- Founder: Augustin Azango Émile Derlin Zinsou
- Founded: April 1946
- Dissolved: 1955
- Merged into: Dahomeyan Democratic Union
- Ideology: Faction: Nationalism
- International affiliation: Rassemblement Démocratique Africain (until 1948)

= Dahomeyan Progressive Union =

Political party in French Dahomey

The Dahomeyean Progressive Union (Union Progressiste Dahoméenne, UPD) was a political party in Dahomey.

==History==
The party was established in April 1946 by Augustin Kokou Azango and Émile Derlin Zinsou, and was the first political party in the territory. It was initially affiliated with the African Democratic Rally, but dropped its link in 1948. A breakaway in 1946 lead to the creation of the African People's Bloc, but the party still won the 1946–47 General Council elections, taking 20 of the 30 seats.

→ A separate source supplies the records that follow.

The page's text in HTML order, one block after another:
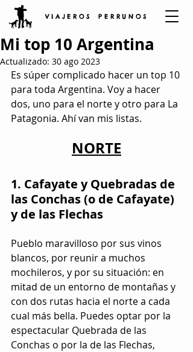
V I A J E R O S P E R R U N O S
Mi top 10 Argentina
Actualizado: 30 ago 2023
Es súper complicado hacer un top 10
para toda Argentina. Voy a hacer
dos, uno para el norte y otro para La
Patagonia. Ahí van mis listas.
NORTE
1. Cafayate y Quebradas de
las Conchas (o de Cafayate)
y de las Flechas
Pueblo maravilloso por sus vinos
blancos, por reunir a muchos
mochileros, y por su situación: en
mitad de un entorno de montañas y
con dos rutas hacia el norte a cada
cual más bella. Puedes optar por la
espectacular Quebrada de las
Conchas o por la de las Flechas,
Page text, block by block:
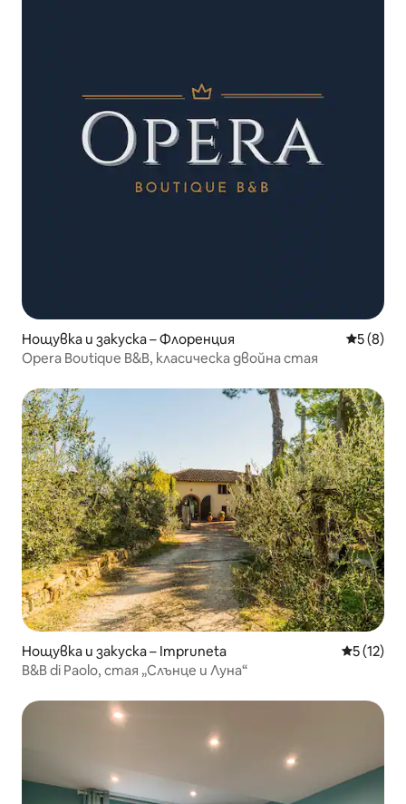
Нощувка и закуска – Флоренция Средна
5 (8)
Opera Boutique B&B, класическа двойна стая
Нощувка и закуска – Impruneta Средна
5 (12)
B&B di Paolo, стая „Слънце и Луна“
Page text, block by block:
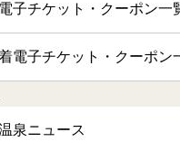
子チケット・クーポン一
電子チケット・クーポン
泉ニュース
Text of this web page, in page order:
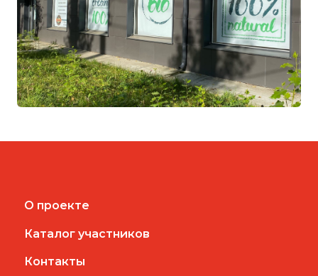
О проекте
Каталог участников
Контакты
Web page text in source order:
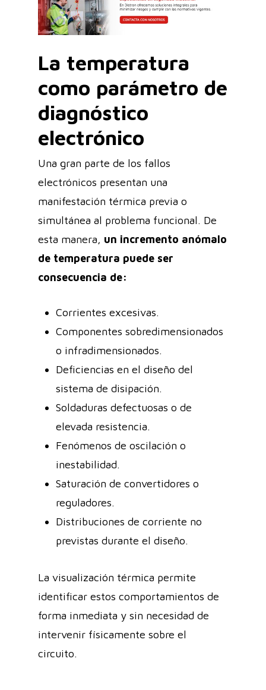
La temperatura
como parámetro de
diagnóstico
electrónico
Una gran parte de los fallos
electrónicos presentan una
manifestación térmica previa o
simultánea al problema funcional. De
esta manera, un incremento anómalo
de temperatura puede ser
consecuencia de:
Corrientes excesivas.
Componentes sobredimensionados
o infradimensionados.
Deficiencias en el diseño del
sistema de disipación.
Soldaduras defectuosas o de
elevada resistencia.
Fenómenos de oscilación o
inestabilidad.
Saturación de convertidores o
reguladores.
Distribuciones de corriente no
previstas durante el diseño.
La visualización térmica permite
identificar estos comportamientos de
forma inmediata y sin necesidad de
intervenir físicamente sobre el
circuito.

Another breakaway occurred between 1950 and 1951, when Hubert Maga left the UPD to establish the Ethnic Group of the North under encouragement from Roger Péperty, the northern area's French administrator. Sourou-Migan Apithy also left the party in 1951 to establish the Republican Party of Dahomey.

After losing the 1952 Territorial Assembly elections to the Republican Party of Dahomey, the UPD formed an alliance with the African People's Bloc, which led to the creation of the Dahomeyan Democratic Union in 1955.